Crick was first married to Ruth Doreen Dodd, with whom he had one son. They divorced in 1947. He then married an artist named Odile Speed, whose sketch of DNA graces Watson and Crick’s famous manuscript. He and Odile had two daughters. Crick described himself as an agnostic with “a strong inclination towards atheism”. He rejected religion in favour of science, wanted natural selection to be taught in public schools and thought there was no place for religious instruction in school. Crick also worked to establish Darwin Day as a British holiday. He supported scepticism in science, donating amply to the cause. In social action, he endorsed a petition to end genital mutilation in children.

It is a sad twist of fate that a discoverer of the double helix ultimately succumbed to a disease of DNA damage. Crick died from colon cancer at 88 years of age on 28 July 2004. He was cremated and his ashes were scattered over the Pacific Ocean. His DNA lives on.

 
References
  • Crick F. What Mad Pursuit:a Personal View of Scientific Discovery. 1990;Paperback ed New York Basic Books.
  • Crick F. The Astonishing Hypothesis:the Scientific Search for the Soul. 1995;Reprint ed New York Scribner.
  • Crick F. The Double Helix:a Personal View.

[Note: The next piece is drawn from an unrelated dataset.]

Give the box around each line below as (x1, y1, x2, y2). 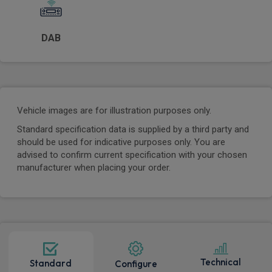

Nature. 1974;248:766-9.
  • Crick F, Koch C. Consciousness and neuroscience. Cereb Cortex. 1998;8:97-107.
  • Crick F, Koch C. A framework for consciousness. Nat Neurosci. 2003;6:119-26.
  • Watson JD, Crick FH. Molecular structure of nucleic acids:a structure for deoxyribose nucleic acid. Nature. 1953;171:737-8.
  • Watson JD, Crick FH. Genetical implications of the structure of deoxyribonucleic acid. Nature. 1953;171:964-7.